Listen on Google Play Music

10 in 2 - Week of June 12th - An Amputated Flatworm Fragment

10 news stories from the week that think are important, interesting, or crazy, provided in about 2 minutes with links to the full stories found on our website.


...so here we go:


  1. This week a judge ruled that the environmental survey approving the Dakota Access Pipeline was inadequate: In what’s being hailed a ‘significant victory’ for the pipeline’s opponents, a judge said he would consider whether operations must halt until assessment is redone. (Earth Justice)

  2. New York City will spend over $100 million on green rooftops and tree planting in an attempt to combat extreme heat in the city. Mayor de Blasio said “This is a question of equity; hotter summers, exacerbated by climate change, are a threat that falls disproportionately on communities of color and the elderly." (Gothamist)

  3. The ongoing water crisis in Flint has led to some manslaughter charges for a few of those involved. This has enormous implications for how environmental justice is served. Let’s all hope that this starts a trend towards holding those in power accountable for negligence in other underserved communities. (Vice)

  4. Brooklyn’s latest craze: making your own electric grid. Using blockchain, the same technology that makes Bitcoin possible, neighbors are buying and selling renewable energy to each other. It’s a very significant step up from cronuts. (Politico)

  5. An Artificial Intelligence developed its own non-human language. When Facebook designed chatbots to negotiate with one another, the bots made up their own way of communicating. (The Atlantic)

  6. A.I. will create more jobs that can’t be filled, not mass unemployment, says Alphabet’s Eric Schmidt. Clearly one of the new jobs it will create will be translating all the non-human communications. (CNBC)

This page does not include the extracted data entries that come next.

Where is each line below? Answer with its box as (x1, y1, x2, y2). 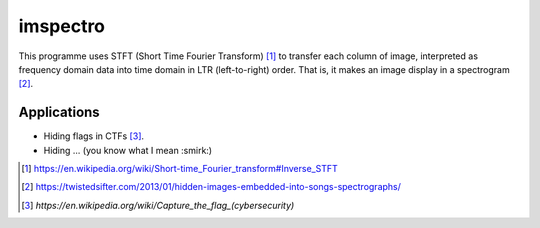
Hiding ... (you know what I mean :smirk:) (43, 144, 213, 156)
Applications (18, 104, 100, 121)
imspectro (18, 15, 105, 37)
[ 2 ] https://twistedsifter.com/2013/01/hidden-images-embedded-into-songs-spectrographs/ (21, 181, 402, 193)
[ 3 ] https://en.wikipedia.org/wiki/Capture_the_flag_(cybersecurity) (21, 199, 295, 211)
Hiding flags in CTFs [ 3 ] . (43, 130, 145, 142)
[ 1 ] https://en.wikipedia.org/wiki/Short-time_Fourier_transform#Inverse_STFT (21, 163, 339, 175)
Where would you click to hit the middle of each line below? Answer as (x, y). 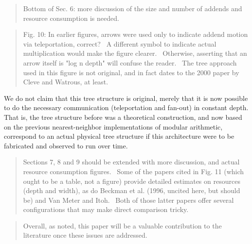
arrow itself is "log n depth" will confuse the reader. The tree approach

  7. With the news that eCommerce giant Amazon has bought brick and mortar Whole Foods, and that brick and mortar Walmart has bought eCommerce retailer Bonobos, there are some interesting moves happening. The retail giants both want to sell us everything from tater tots to tailored shirts. Whether this is good or bad for the global economy is sure to be an ongoing debate. What is not up for debate, is that kombucha delivered by drone will be delicious. (NYT)

  8. More on the OHMnichannel. Turns out that Yoga and meditation are not just woo woo practice for aging hippies and tech CEO’s. A new study suggests that mindfulness practice can change our DNA in ways that ultimately lowers the risk of inflammation-related diseases and conditions. (NBC News)

  9. The Swedish parliament voted 254 to 41 to adopt the Climate Act, which commits the government to becoming a net-zero carbon emitter by 2045. It was supported by all parties except the far-right Sweden Democrats - the only Swedish party that does not believe in man-made climate change. (DW)

  10. An amputated flatworm fragment sent to space regenerated into a double-headed worm, a rare spontaneous occurrence of double-headedness. The study is considering how living in space could affect the human body at a level we can’t yet see, likely the result of leaving Earth’s electromagnetic field. (Science Friday)

Listen on Google Play Music

10 in 2 - Week of June 5th

  • This is our 10 in 2 report for the week of June 5th. Listen to the audio version on our podcast feed. It has far more jokes.

...so here we go:

  1. Moving Markets. The number of electric cars on the road globally hit 2m in 2016. The number of battery-powered vehicles numbered just hundreds globally in 2005 and passed the 1m milestone in 2015, but sales jumped 60% in 2016. (The Guardian)

  2. Moving Monsters. For the first time in 100 years, sizable numbers of humpback whales are being spotted in the waters off NYC, and it's thanks to years of environmental clean-up efforts.  It's shocking to longtime New Yorkers, who remember when the city's rivers and beaches were an ecological punchline. (Popular Science)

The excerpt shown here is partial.